### Provided material
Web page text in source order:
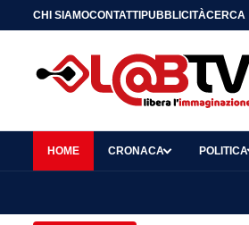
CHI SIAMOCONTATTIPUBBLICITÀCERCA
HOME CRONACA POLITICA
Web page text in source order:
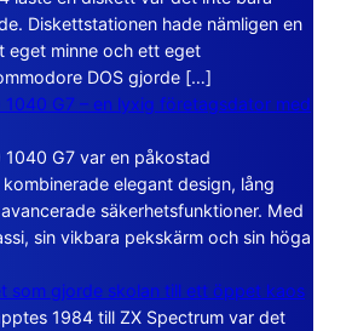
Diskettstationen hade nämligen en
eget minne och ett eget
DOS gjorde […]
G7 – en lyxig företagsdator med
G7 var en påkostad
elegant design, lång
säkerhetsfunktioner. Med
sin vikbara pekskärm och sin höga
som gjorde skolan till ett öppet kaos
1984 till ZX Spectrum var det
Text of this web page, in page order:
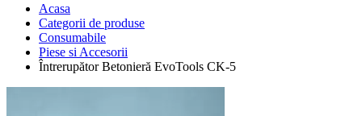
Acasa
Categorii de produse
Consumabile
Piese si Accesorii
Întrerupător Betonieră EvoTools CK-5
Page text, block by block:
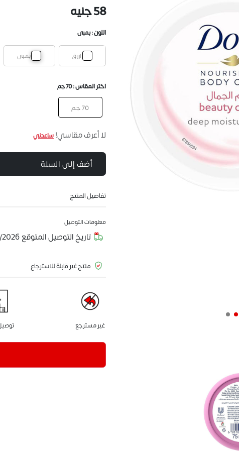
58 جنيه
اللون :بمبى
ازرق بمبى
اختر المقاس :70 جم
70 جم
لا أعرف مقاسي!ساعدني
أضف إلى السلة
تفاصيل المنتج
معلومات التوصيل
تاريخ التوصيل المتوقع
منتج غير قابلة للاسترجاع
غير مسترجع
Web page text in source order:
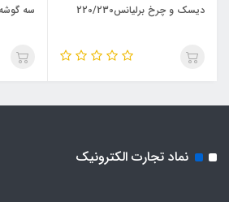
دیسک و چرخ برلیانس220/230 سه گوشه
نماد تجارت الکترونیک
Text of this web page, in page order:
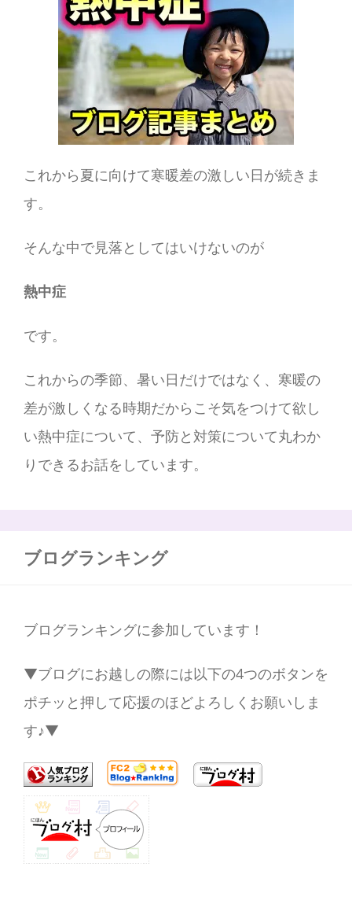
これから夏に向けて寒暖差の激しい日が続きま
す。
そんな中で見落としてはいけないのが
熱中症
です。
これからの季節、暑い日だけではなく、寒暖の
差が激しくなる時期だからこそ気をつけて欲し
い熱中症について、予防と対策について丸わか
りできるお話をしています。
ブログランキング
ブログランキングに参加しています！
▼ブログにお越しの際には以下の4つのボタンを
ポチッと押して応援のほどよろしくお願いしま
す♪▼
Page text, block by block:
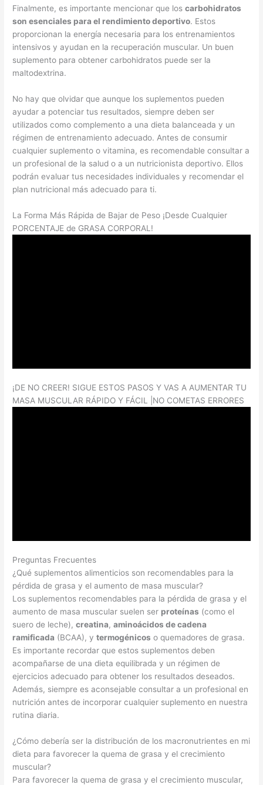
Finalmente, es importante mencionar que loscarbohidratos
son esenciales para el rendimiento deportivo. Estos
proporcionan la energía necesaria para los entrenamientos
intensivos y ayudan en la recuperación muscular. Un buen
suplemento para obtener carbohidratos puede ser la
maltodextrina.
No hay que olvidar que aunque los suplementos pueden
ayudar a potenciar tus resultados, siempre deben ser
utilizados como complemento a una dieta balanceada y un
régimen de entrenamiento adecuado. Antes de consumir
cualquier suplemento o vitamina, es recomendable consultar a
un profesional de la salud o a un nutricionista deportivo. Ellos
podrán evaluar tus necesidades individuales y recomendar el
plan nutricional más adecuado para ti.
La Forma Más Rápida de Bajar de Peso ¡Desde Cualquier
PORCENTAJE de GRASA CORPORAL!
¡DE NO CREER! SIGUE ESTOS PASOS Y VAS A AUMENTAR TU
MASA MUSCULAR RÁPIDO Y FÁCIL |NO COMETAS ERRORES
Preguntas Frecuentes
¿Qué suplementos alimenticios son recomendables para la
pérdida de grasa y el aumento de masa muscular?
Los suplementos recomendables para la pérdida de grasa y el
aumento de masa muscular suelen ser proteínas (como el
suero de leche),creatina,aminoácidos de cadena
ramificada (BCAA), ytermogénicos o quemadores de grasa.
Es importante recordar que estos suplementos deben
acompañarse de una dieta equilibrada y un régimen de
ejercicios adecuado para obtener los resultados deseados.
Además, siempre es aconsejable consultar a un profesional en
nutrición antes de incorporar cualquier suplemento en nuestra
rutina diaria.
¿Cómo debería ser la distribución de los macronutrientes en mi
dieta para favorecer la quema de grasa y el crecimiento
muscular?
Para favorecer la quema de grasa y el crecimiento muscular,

### About this exercise
Going back to the data above, write out everything from the line with "لا أعرف مقاسي!ساعدني" down to the line with "utilizados como complemento", both included, leaving every picture out.

### Reply
لا أعرف مقاسي!ساعدني
أضف إلى السلة
تفاصيل المنتج
معلومات التوصيل
تاريخ التوصيل المتوقع
منتج غير قابلة للاسترجاع
غير مسترجع
Web page text in source order:
دیسک و چرخ برلیانس220/230 سه گوشه
نماد تجارت الکترونیک
Text of this web page, in page order:
これから夏に向けて寒暖差の激しい日が続きま
す。
そんな中で見落としてはいけないのが
熱中症
です。
これからの季節、暑い日だけではなく、寒暖の
差が激しくなる時期だからこそ気をつけて欲し
い熱中症について、予防と対策について丸わか
りできるお話をしています。
ブログランキング
ブログランキングに参加しています！
▼ブログにお越しの際には以下の4つのボタンを
ポチッと押して応援のほどよろしくお願いしま
す♪▼
Page text, block by block:
Finalmente, es importante mencionar que loscarbohidratos
son esenciales para el rendimiento deportivo. Estos
proporcionan la energía necesaria para los entrenamientos
intensivos y ayudan en la recuperación muscular. Un buen
suplemento para obtener carbohidratos puede ser la
maltodextrina.
No hay que olvidar que aunque los suplementos pueden
ayudar a potenciar tus resultados, siempre deben ser
utilizados como complemento a una dieta balanceada y un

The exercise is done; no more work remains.